Alexander Bredereck: Der Gesetzgeber ist zwar von einem vorübergehenden Einsatz ausgegangen, hat aber nicht definiert, was das bedeutet. Dementsprechend ist derzeit durchaus ein jahrelanger Einsatz denkbar. Das Bundesarbeitsgericht hat sich geweigert, eine Höchstgrenze durch Rechtsprechung festzulegen. Nun will der Gesetzgeber die Höchstdauer auf 18 Monate begrenzen.

verbraucherblick: Darf mein Arbeitgeber vertraglich untersagen, dass ich in ein festes Arbeitsverhältnis in einem Einsatzbetrieb wechsele?

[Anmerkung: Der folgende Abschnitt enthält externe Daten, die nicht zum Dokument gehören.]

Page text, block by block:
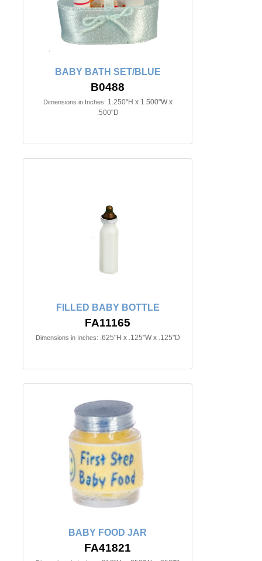
BABY BATH SET/BLUE
B0488
Dimensions in Inches: 1.250"H x 1.500"W x
.500"D
FILLED BABY BOTTLE
FA11165
Dimensions in Inches: .625"H x .125"W x .125"D
BABY FOOD JAR
FA41821
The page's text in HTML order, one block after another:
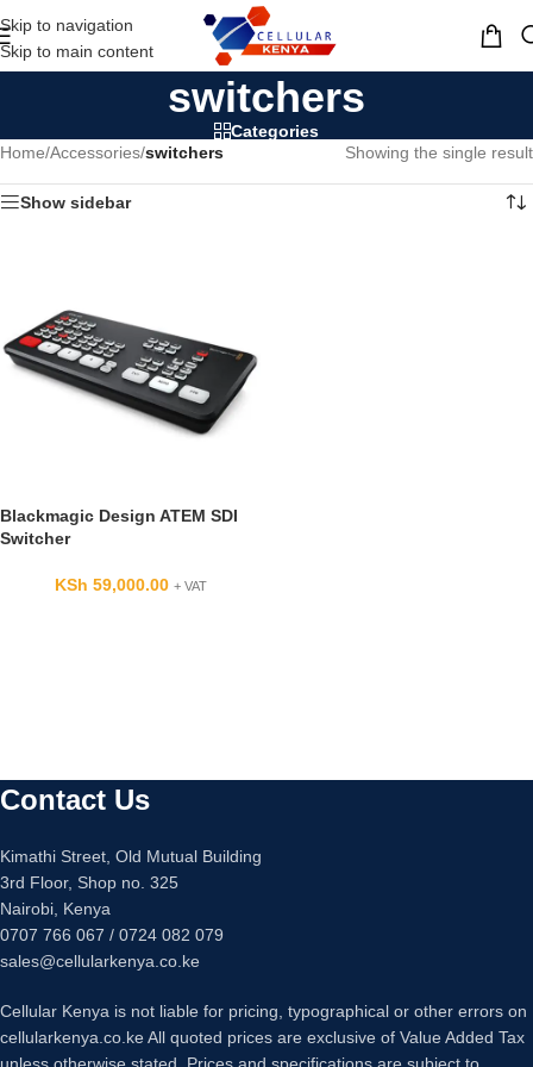
Skip to navigation
Skip to main content
MENU
switchers
Categories
Home/Accessories/switchers Showing the single result
Show sidebar
Blackmagic Design ATEM SDI
Switcher
KSh 59,000.00 + VAT
Contact Us
Kimathi Street, Old Mutual Building
3rd Floor, Shop no. 325
Nairobi, Kenya
0707 766 067 / 0724 082 079
sales@cellularkenya.co.ke
Cellular Kenya is not liable for pricing, typographical or other errors on
cellularkenya.co.ke All quoted prices are exclusive of Value Added Tax
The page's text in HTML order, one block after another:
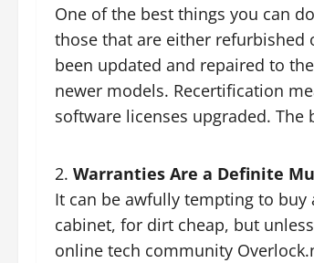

Alexander Bredereck: Dies geht nur über die Vereinbarung eines nachvertraglichen Wettbewerbsverbotes. Hier sind die Anforderungen hoch, und das Zeitarbeitsunternehmen müsste eine sogenannte Karenzentschädigung zahlen. Damit wird ein Ausgleich dafür geschaffen, dass der Arbeitnehmer sich dem Wettbewerb enthält.

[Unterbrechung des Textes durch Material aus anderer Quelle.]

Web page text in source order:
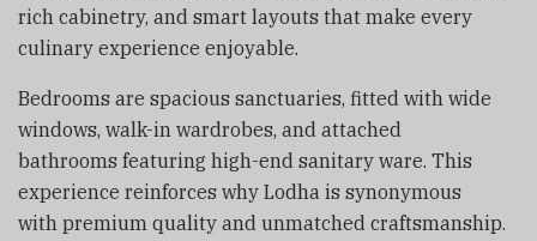
rich cabinetry, and smart layouts that make every
culinary experience enjoyable.
Bedrooms are spacious sanctuaries, fitted with wide
windows, walk-in wardrobes, and attached
bathrooms featuring high-end sanitary ware. This
experience reinforces why Lodha is synonymous
with premium quality and unmatched craftsmanship.
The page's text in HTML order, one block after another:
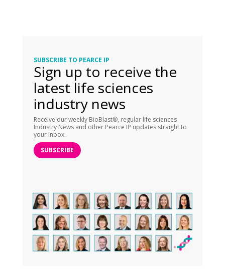
SUBSCRIBE TO PEARCE IP
Sign up to receive the
latest life sciences
industry news
Receive our weekly BioBlast®, regular life sciences
Industry News and other Pearce IP updates straight to
your inbox.
SUBSCRIBE
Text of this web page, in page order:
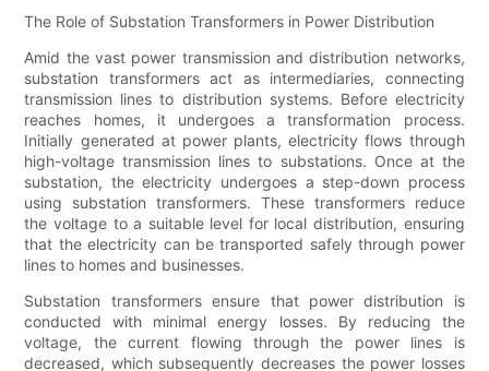
The Role of Substation Transformers in Power Distribution
Amid the vast power transmission and distribution networks,
substation transformers act as intermediaries, connecting
transmission lines to distribution systems. Before electricity
reaches homes, it undergoes a transformation process.
Initially generated at power plants, electricity flows through
high-voltage transmission lines to substations. Once at the
substation, the electricity undergoes a step-down process
using substation transformers. These transformers reduce
the voltage to a suitable level for local distribution, ensuring
that the electricity can be transported safely through power
lines to homes and businesses.
Substation transformers ensure that power distribution is
conducted with minimal energy losses. By reducing the
voltage, the current flowing through the power lines is
decreased, which subsequently decreases the power losses
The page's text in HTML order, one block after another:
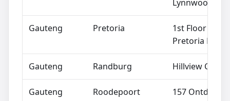
Lynnwood
Gauteng Pretoria
1st Floor
Pretoria North
Gauteng Randburg Hillview
Gauteng Roodepoort 157
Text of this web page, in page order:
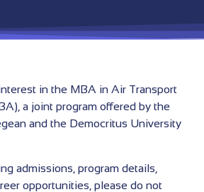
in the MBA in Air Transport
a joint program offered by the
and the Democritus University
admissions, program details,
opportunities, please do not
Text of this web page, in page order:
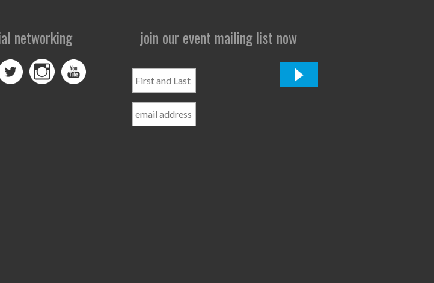
networking join our event mailing list now
and
Name
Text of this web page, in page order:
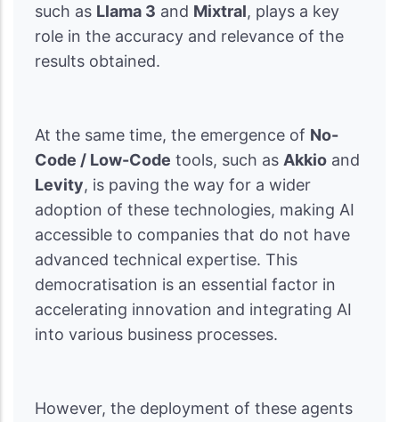
such as Llama 3 and Mixtral, plays a key
role in the accuracy and relevance of the
results obtained.
At the same time, the emergence of No-
Code / Low-Code tools, such as Akkio and
Levity, is paving the way for a wider
adoption of these technologies, making AI
accessible to companies that do not have
advanced technical expertise. This
democratisation is an essential factor in
accelerating innovation and integrating AI
into various business processes.
However, the deployment of these agents
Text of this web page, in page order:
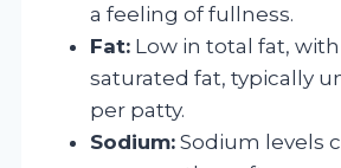
a feeling of fullness.
Fat: Low in total fat,
saturated fat, typically
per patty.
Sodium: Sodium levels
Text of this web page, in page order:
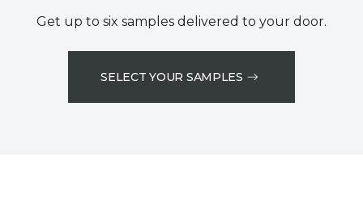
Get up to six samples delivered to your door.
SELECT YOUR SAMPLES
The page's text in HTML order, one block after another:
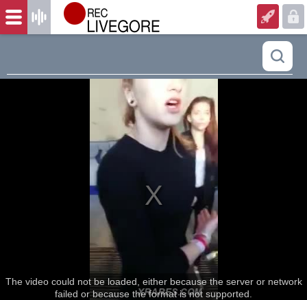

verbraucherblick: Zeitarbeit gilt als Sprungbrett für Berufseinsteiger und Arbeitslose. Warum werden so viele Beschäftigungsverhältnisse schon nach kurzer Zeit wieder gekündigt?

Alexander Bredereck: Das liegt daran, dass die Unternehmen, die intensiv die gesetzlichen Möglichkeiten für Zeitarbeit nutzen, kein Interesse daran haben, langfristige Beschäftigungsverhältnisse einzugehen. Dabei spielen natürlich die günstigeren Konditionen für Leiharbeiter eine Rolle. Theoretisch kann man sich mit entsprechenden vertraglichen Vereinbarungen vor solchen Kündigungen schützen. In der Praxis lässt sich so etwas allerdings nur schwer durchsetzen. Ich empfehle allen Zeitarbeitern, eine Rechtsschutzversicherung abzuschließen und nach Erwerb des Kündigungsschutzes, also ein halbes Jahr nach Beginn des Arbeitsverhältnisses, die Rechte auch durchzusetzen.

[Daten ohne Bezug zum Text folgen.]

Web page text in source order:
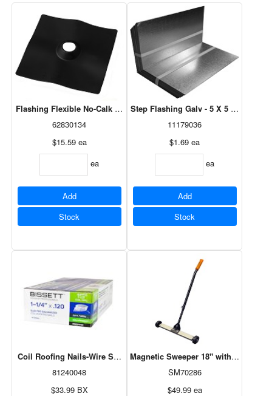
Flashing Flexible No-Calk 3" (14046)
62830134
$15.59 ea
ea
Add
Stock
Step Flashing Galv - 5 X 5 X 9"
11179036
$1.69 ea
ea
Add
Stock
Coil Roofing Nails-Wire Smooth G.Dich 1 1/4" 7.2M
81240048
$33.99 BX
Magnetic Sweeper 18" with
SM70286
$49.99 ea
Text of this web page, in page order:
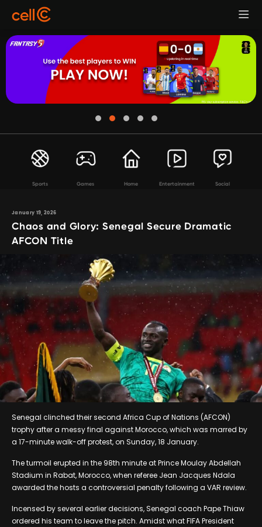
Sports Games Home Entertainment Social
January 19, 2026
Chaos and Glory: Senegal Secure Dramatic
AFCON Title
Senegal clinched their second Africa Cup of Nations (AFCON)
trophy after a messy final against Morocco, which was marred by
a 17-minute walk-off protest, on Sunday, 18 January.
The turmoil erupted in the 98th minute at Prince Moulay Abdellah
Stadium in Rabat, Morocco, when referee Jean Jacques Ndala
awarded the hosts a controversial penalty following a VAR review.
Incensed by several earlier decisions, Senegal coach Pape Thiaw
ordered his team to leave the pitch. Amidst what FIFA President
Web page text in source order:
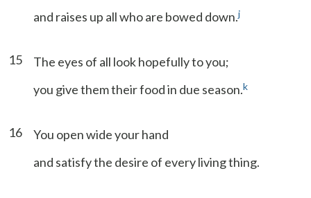
and raises up all who are bowed down.j
15
The eyes of all look hopefully to you;
you give them their food in due season.k
16
You open wide your hand
and satisfy the desire of every living thing.
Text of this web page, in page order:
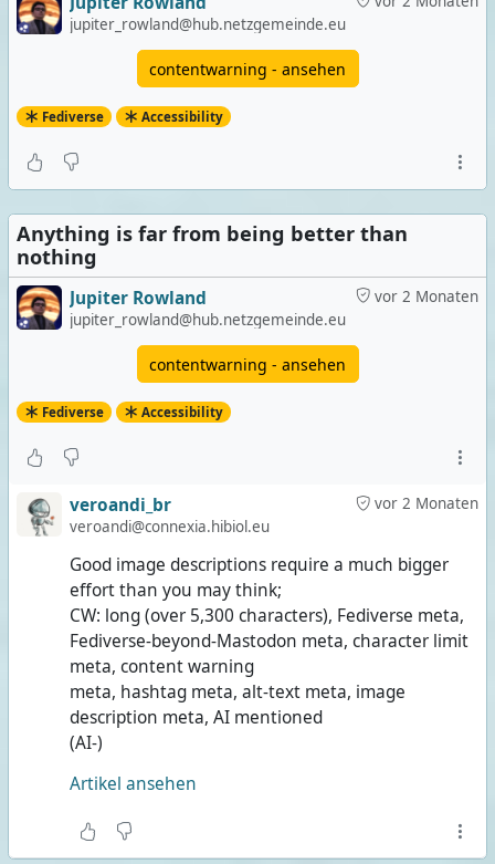
jupiter_rowland@hub.netzgemeinde.eu
contentwarning - ansehen
Fediverse Accessibility
Anything is far from being better than
nothing
vor 2 Monaten
Jupiter Rowland
jupiter_rowland@hub.netzgemeinde.eu
contentwarning - ansehen
Fediverse Accessibility
vor 2 Monaten
veroandi_br
veroandi@connexia.hibiol.eu
Good image descriptions require a much bigger
effort than you may think;
CW: long (over 5,300 characters), Fediverse meta,
Fediverse-beyond-Mastodon meta, character limit
meta, content warning
meta, hashtag meta, alt-text meta, image
description meta, AI mentioned
(AI-)
Artikel ansehen
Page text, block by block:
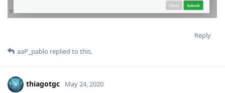
Reply
aaP_pablo replied to this.
thiagotgc May 24, 2020

verbraucherblick: Darf ich als Zeitarbeitnehmer betriebsbedingt gekündigt werden?

Alexander Bredereck: Ja, allerdings nicht einfach dann, wenn der Auftrag bei einem Entleiher endet. Hier muss das Zeitarbeitsunternehmen wie jedes andere Unternehmen auch die betriebsbedingten Gründe im Einzelnen darlegen und beweisen. Bei Zugang einer Kündigung empfiehlt sich, wie sonst auch, innerhalb von drei Wochen Kündigungsschutzklage beim zuständigen Arbeitsgericht einzureichen. Eine gute Abfindung ist in der Regel mindestens drin. Manchmal wurde versehentlich auch ein Arbeitsverhältnis zum Entleiher begründet, und man klagt sich dann dort ein.

verbraucherblick: Darf ich als Arbeitsloser die Vermittlung in Zeitarbeit ablehnen?

Alexander Bredereck: Damit wäre ich vorsichtig. Das müsste schon gut begründet sein. Wer will schon im Falle einer anschließenden Leistungskürzung jahrelang vor den Sozialgerichten klagen?